According to the technical scheme of the invention, when the pH value of the surface of the porous membrane electrode is not less than 9.5 to be adjusted in the electrochemical reduction process, the current density is more than 10mA/cm when the nitric oxide absorption solution is neutral or alkaline²Further, the current density is preferably 20 to 200mA/cm²Can ensure NH₃The separation rate of the nitric oxide absorption solution can reach more than 90 percent, and when the nitric oxide absorption solution is acidic, the current density is more than 50mA/cm in the electrochemical reduction process². Further preferably, the current density is 60 to 300mA/cm²Can ensure NH₃The separation rate of the method can reach more than 90 percent.
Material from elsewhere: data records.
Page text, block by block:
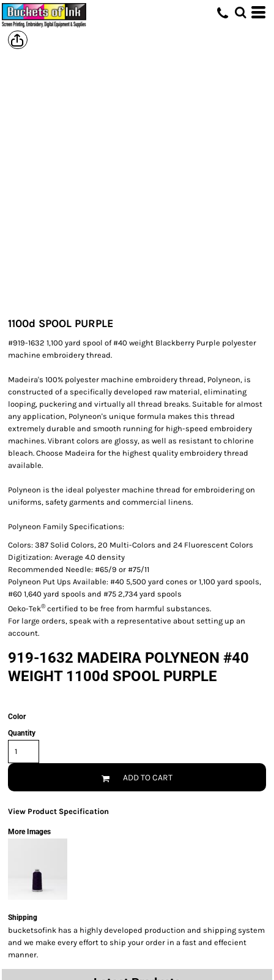
1100d SPOOL PURPLE
#919-1632 1,100 yard spool of #40 weight Blackberry Purple polyester
machine embroidery thread.
Madeira's 100% polyester machine embroidery thread, Polyneon, is
constructed of a specifically developed raw material, eliminating
looping, puckering and virtually all thread breaks. Suitable for almost
any application, Polyneon's unique formula makes this thread
extremely durable and smooth running for high-speed embroidery
machines. Vibrant colors are glossy, as well as resistant to chlorine
bleach. Choose Madeira for the highest quality embroidery thread
available.
Polyneon is the ideal polyester machine thread for embroidering on
uniforms, safety garments and commercial linens.
Polyneon Family Specifications:
Colors: 387 Solid Colors, 20 Multi-Colors and 24 Fluorescent Colors
Digitization: Average 4.0 density
Recommended Needle: #65/9 or #75/11
Polyneon Put Ups Available: #40 5,500 yard cones or 1,100 yard spools,
#60 1,640 yard spools and #75 2,734 yard spools
Oeko-Tek®certified to be free from harmful substances.
For large orders, speak with a representative about setting up an
account.
919-1632 MADEIRA POLYNEON #40
WEIGHT 1100d SPOOL PURPLE
Color
Quantity
ADD TO CART
View Product Specification
More Images
Shipping
bucketsofink has a highly developed production and shipping system
and we make every effort to ship your order in a fast and effecient
manner.
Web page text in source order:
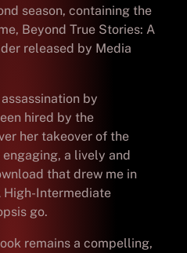
season, containing the
Beyond True Stories: A
released by Media
by
hired by the
her takeover of the
a lively and
that drew me in
High-Intermediate
go.
remains a compelling,
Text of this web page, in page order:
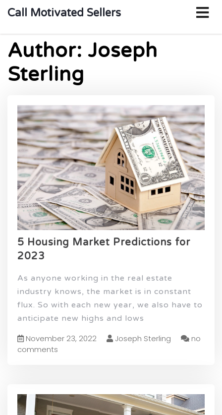
Call Motivated Sellers
Author: Joseph
Sterling
5 Housing Market Predictions for
2023
As anyone working in the real estate
industry knows, the market is in constant
flux. So with each new year, we also have to
anticipate new highs and lows
November 23, 2022 Joseph Sterling
no
comments
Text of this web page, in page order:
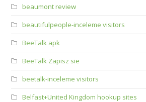
beaumont review
beautifulpeople-inceleme visitors
BeeTalk apk
BeeTalk Zapisz sie
beetalk-inceleme visitors
Belfast+United Kingdom hookup sites
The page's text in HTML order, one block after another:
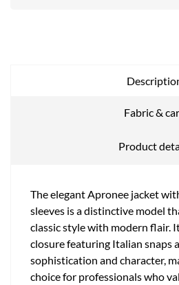
Fabric &
Product
The elegant Apronee jacket
sleeves is a distinctive model
classic style with modern flair.
closure featuring Italian snaps
sophistication and character,
choice for professionals who
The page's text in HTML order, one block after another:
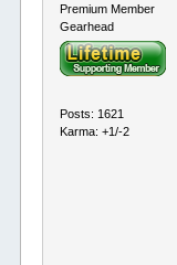
Premium Member
Gearhead
Posts: 1621
Karma: +1/-2
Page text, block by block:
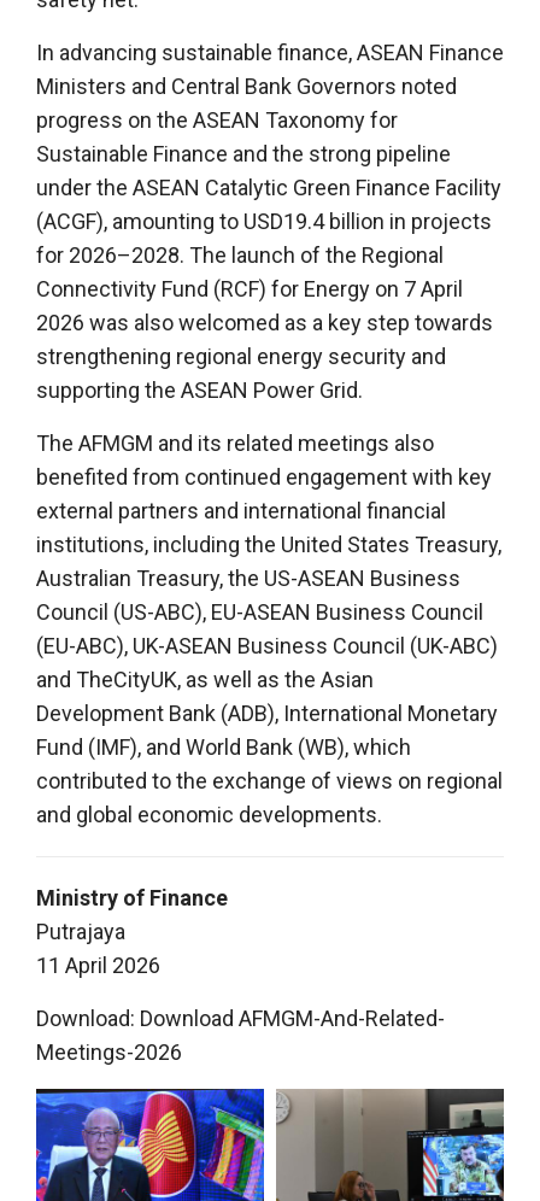
In advancing sustainable finance, ASEAN Finance
Ministers and Central Bank Governors noted
progress on the ASEAN Taxonomy for
Sustainable Finance and the strong pipeline
under the ASEAN Catalytic Green Finance Facility
(ACGF), amounting to USD19.4 billion in projects
for 2026–2028. The launch of the Regional
Connectivity Fund (RCF) for Energy on 7 April
2026 was also welcomed as a key step towards
strengthening regional energy security and
supporting the ASEAN Power Grid.
The AFMGM and its related meetings also
benefited from continued engagement with key
external partners and international financial
institutions, including the United States Treasury,
Australian Treasury, the US-ASEAN Business
Council (US-ABC), EU-ASEAN Business Council
(EU-ABC), UK-ASEAN Business Council (UK-ABC)
and TheCityUK, as well as the Asian
Development Bank (ADB), International Monetary
Fund (IMF), and World Bank (WB), which
contributed to the exchange of views on regional
and global economic developments.
Ministry of Finance
Putrajaya
11 April 2026
Download: Download AFMGM-And-Related-
Meetings-2026
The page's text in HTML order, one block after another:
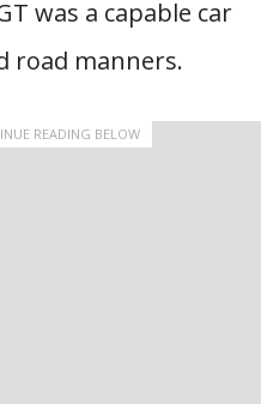
was a capable car
road manners.
READING BELOW
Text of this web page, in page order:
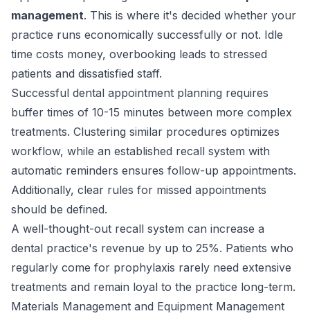
management. This is where it's decided whether your
practice runs economically successfully or not. Idle
time costs money, overbooking leads to stressed
patients and dissatisfied staff.
Successful dental appointment planning requires
buffer times of 10-15 minutes between more complex
treatments. Clustering similar procedures optimizes
workflow, while an established recall system with
automatic reminders ensures follow-up appointments.
Additionally, clear rules for missed appointments
should be defined.
A well-thought-out recall system can increase a
dental practice's revenue by up to 25%. Patients who
regularly come for prophylaxis rarely need extensive
treatments and remain loyal to the practice long-term.
Materials Management and Equipment Management
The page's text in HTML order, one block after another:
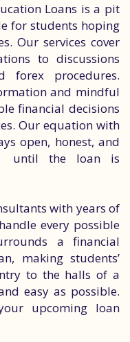
Loans is a pit
for students hoping
Our services cover
to discussions
forex procedures.
and mindful
financial decisions
Our equation with
open, honest, and
until the loan is
with years of
every possible
a financial
making students’
to the halls of a
easy as possible.
upcoming loan
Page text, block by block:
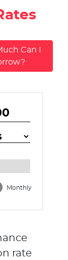
Can I
Monthly
rate
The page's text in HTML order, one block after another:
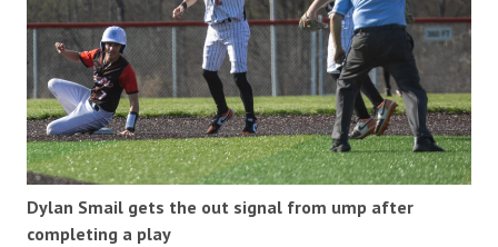
Dylan Smail gets the out signal from ump after
completing a play
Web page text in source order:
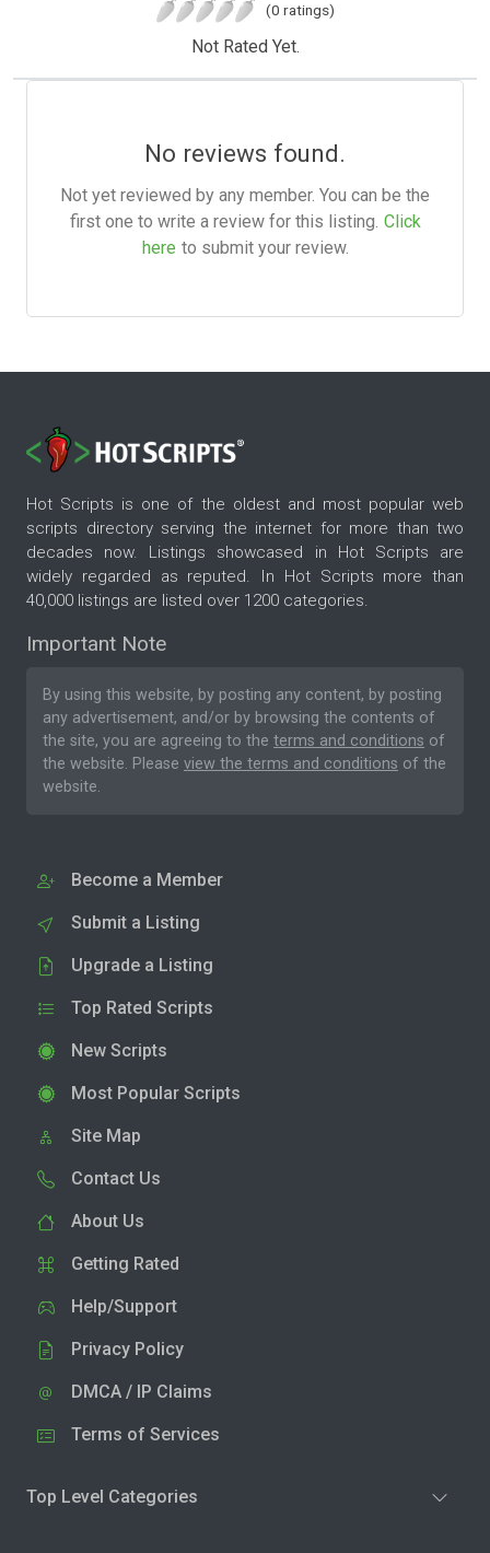
(0 ratings)
Not Rated Yet.
No reviews found.
Not yet reviewed by any member. You can be the
first one to write a review for this listing. Click
here to submit your review.
Hot Scripts is one of the oldest and most popular web
scripts directory serving the internet for more than two
decades now. Listings showcased in Hot Scripts are
widely regarded as reputed. In Hot Scripts more than
40,000 listings are listed over 1200 categories.
Important Note
By using this website, by posting any content, by posting
any advertisement, and/or by browsing the contents of
the site, you are agreeing to the terms and conditions of
the website. Please view the terms and conditions of the
website.
Become a Member
Submit a Listing
Upgrade a Listing
Top Rated Scripts
New Scripts
Most Popular Scripts
Site Map
Contact Us
About Us
Getting Rated
Help/Support
Privacy Policy
DMCA / IP Claims
Terms of Services
Top Level Categories
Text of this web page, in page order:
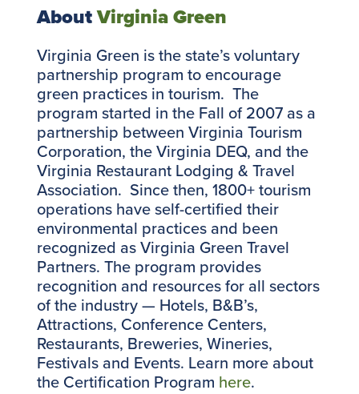
AboutVirginia Green
Virginia Green is the state’s voluntary
partnership program to encourage
green practices in tourism. The
program started in the Fall of 2007 as a
partnership between Virginia Tourism
Corporation, the Virginia DEQ, and the
Virginia Restaurant Lodging & Travel
Association. Since then, 1800+ tourism
operations have self-certified their
environmental practices and been
recognized as Virginia Green Travel
Partners. The program provides
recognition and resources for all sectors
of the industry — Hotels, B&B’s,
Attractions, Conference Centers,
Restaurants, Breweries, Wineries,
Festivals and Events. Learn more about
the Certification Program here.
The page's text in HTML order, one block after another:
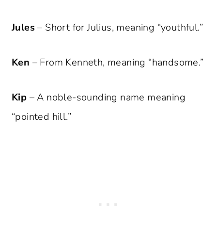
Jules – Short for Julius, meaning “youthful.”
Ken – From Kenneth, meaning “handsome.”
Kip – A noble-sounding name meaning
“pointed hill.”
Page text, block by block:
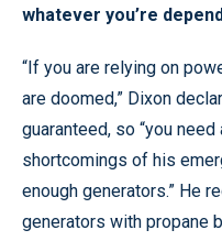
whatever you’re
“If you are relying on
are doomed,” Dixon
guaranteed, so “you
shortcomings of his
enough generators.” He
generators with propane
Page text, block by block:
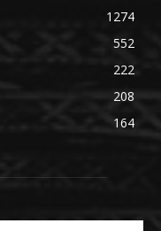
1274
552
222
208
164
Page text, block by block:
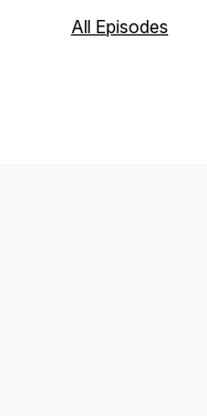
All Episodes
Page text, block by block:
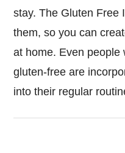
stay. The Gluten Free
them, so you can
at home. Even people
gluten-free are
into their regular
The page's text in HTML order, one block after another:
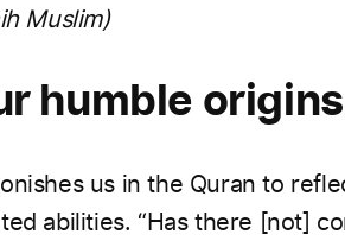
Muslim)
humble
us in the Quran to
abilities. “Has there [not]
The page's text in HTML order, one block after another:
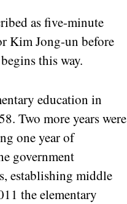
as five-minute
Kim Jong-un before
this way.
education in
Two more years were
one year of
government
establishing middle
the elementary
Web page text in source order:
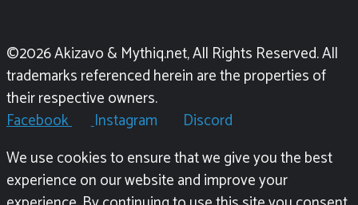
©2026 Akizavo & Mythiq.net, All Rights Reserved. All
trademarks referenced herein are the properties of
their respective owners.
Facebook
Instagram
Discord
We use cookies to ensure that we give you the best
experience on our website and improve your
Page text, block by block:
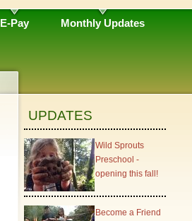
E-Pay Monthly Updates
UPDATES
Wild Sprouts
Preschool -
opening this fall!
Become a Friend
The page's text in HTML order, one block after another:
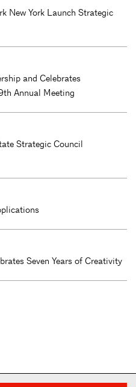
New York Launch Strategic
and Celebrates
Annual Meeting
Strategic Council
Seven Years of Creativity
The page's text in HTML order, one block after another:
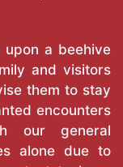
upon a beehive
and visitors
them to stay
encounters
our general
alone due to
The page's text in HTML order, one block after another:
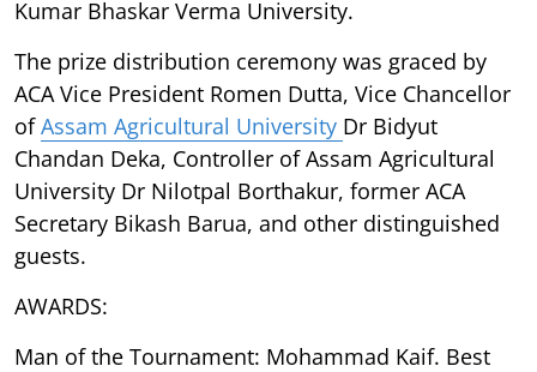
Kumar Bhaskar Verma University.
The prize distribution ceremony was graced by
ACA Vice President Romen Dutta, Vice Chancellor
ofAssam Agricultural University Dr Bidyut
Chandan Deka, Controller of Assam Agricultural
University Dr Nilotpal Borthakur, former ACA
Secretary Bikash Barua, and other distinguished
guests.
AWARDS:
Man of the Tournament: Mohammad Kaif. Best
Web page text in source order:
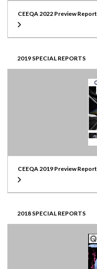
CEEQA 2022 Preview Report
2019 SPECIAL REPORTS
CEEQA 2019 Preview Report
2018 SPECIAL REPORTS
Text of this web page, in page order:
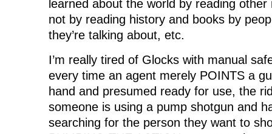
learned about the world by reading
not by reading history and books by
they’re talking about, etc.
I’m really tired of Glocks with manual
every time an agent merely POINTS a
hand and presumed ready for use, the
someone is using a pump shotgun and
searching for the person they want to
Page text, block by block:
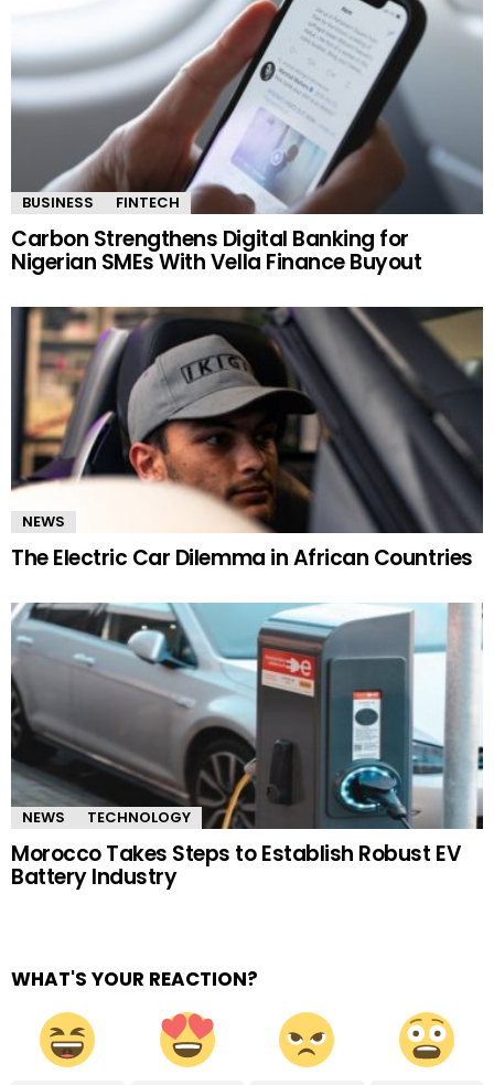
BUSINESS FINTECH
Carbon Strengthens Digital Banking for
Nigerian SMEs With Vella Finance Buyout
NEWS
The Electric Car Dilemma in African Countries
NEWS TECHNOLOGY
Morocco Takes Steps to Establish Robust EV
Battery Industry
WHAT'S YOUR REACTION?
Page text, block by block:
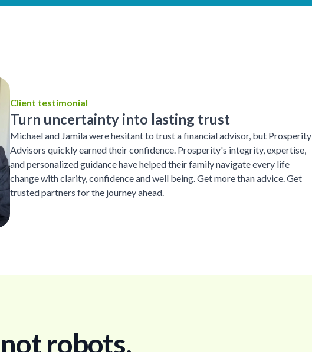
Client testimonial
Turn uncertainty into lasting trust
Michael and Jamila were hesitant to trust a financial advisor, but Prosperity
Advisors quickly earned their confidence. Prosperity's integrity, expertise,
and personalized guidance have helped their family navigate every life
change with clarity, confidence and well being. Get more than advice. Get
trusted partners for the journey ahead.
robots.
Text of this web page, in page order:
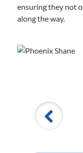
ensuring they not
along the way.
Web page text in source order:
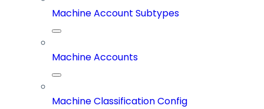
Machine Account Subtypes
Machine Accounts
Machine Classification Config
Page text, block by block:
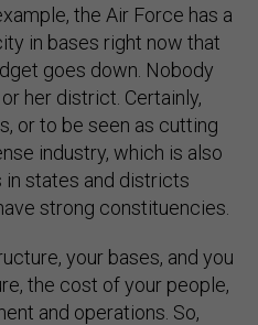
the Air Force has a
in bases right now that
goes down. Nobody
her district. Certainly,
or to be seen as cutting
industry, which is also
states and districts
strong constituencies.
your bases, and you
the cost of your people,
and operations. So,
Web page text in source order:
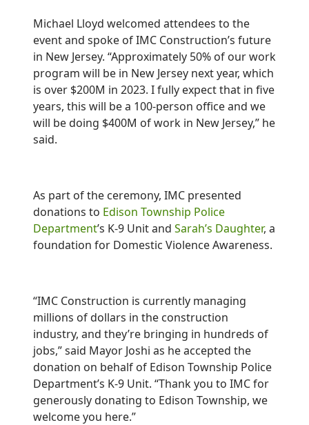
Michael Lloyd welcomed attendees to the
event and spoke of IMC Construction’s future
in New Jersey. “Approximately 50% of our work
program will be in New Jersey next year, which
is over $200M in 2023. I fully expect that in five
years, this will be a 100-person office and we
will be doing $400M of work in New Jersey,” he
said.
As part of the ceremony, IMC presented
donations to Edison Township Police
Department’s K-9 Unit and Sarah’s Daughter, a
foundation for Domestic Violence Awareness.
“IMC Construction is currently managing
millions of dollars in the construction
industry, and they’re bringing in hundreds of
jobs,” said Mayor Joshi as he accepted the
donation on behalf of Edison Township Police
Department’s K-9 Unit. “Thank you to IMC for
generously donating to Edison Township, we
welcome you here.”
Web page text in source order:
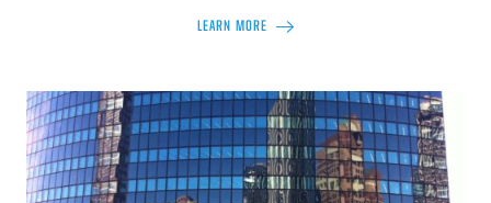
LEARN MORE
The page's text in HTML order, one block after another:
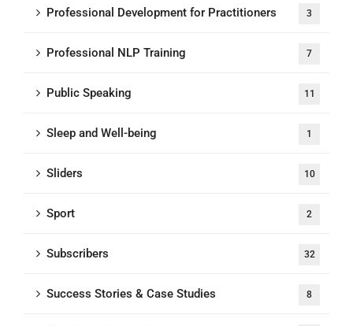
Professional Development for Practitioners 3
Professional NLP Training 7
Public Speaking 11
Sleep and Well-being 1
Sliders 10
Sport 2
Subscribers 32
Success Stories & Case Studies 8
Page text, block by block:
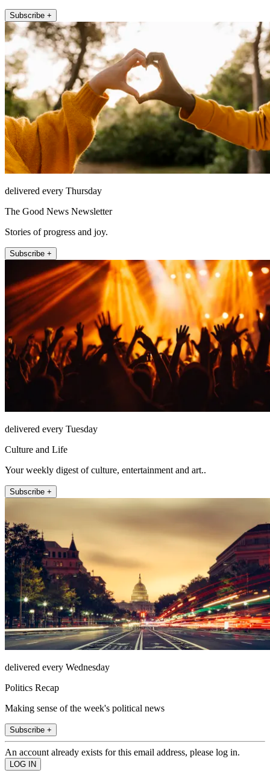
Subscribe +
delivered every Thursday
The Good News Newsletter
Stories of progress and joy.
Subscribe +
delivered every Tuesday
Culture and Life
Your weekly digest of culture, entertainment and art..
Subscribe +
delivered every Wednesday
Politics Recap
Making sense of the week's political news
Subscribe +
An account already exists for this email address, please log in.
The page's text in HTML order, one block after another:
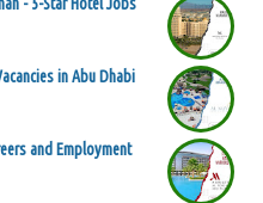
in Abu Dhabi
and Employment
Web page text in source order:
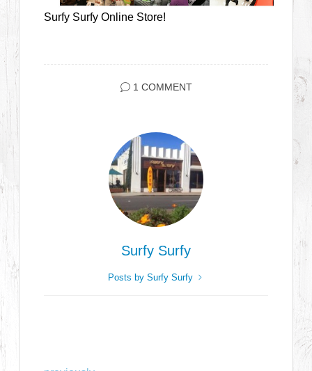
Surfy Surfy Online Store!
1 COMMENT
Surfy Surfy
Posts by Surfy Surfy

Preferably, the porous membrane electrode is made of a hydrophobic material and a catalytic material supported on the surface of the hydrophobic material or made of a hydrophobic catalytic material.

As a preferable scheme, the hydrophobic material is selected from PTFE, PEEK, PP, PE, carbon cloth or porous carbon paper, or is formed by performing surface hydrophobic treatment on a porous material matrix; the porous material matrix is selected from a metal material, an inorganic non-metal material or an organic polymer material. The electrode substrate material can be made of metal materials such as copper foam and nickel foam, inorganic non-metal materials such as porous carbon materials and carbon cloth, organic polymer materials such as net-shaped PTFE, PEEK, PP, PE and the like, and hydrophobic materials or hydrophilic materials can be further subjected to surface hydrophobic treatment to improve hydrophobicity.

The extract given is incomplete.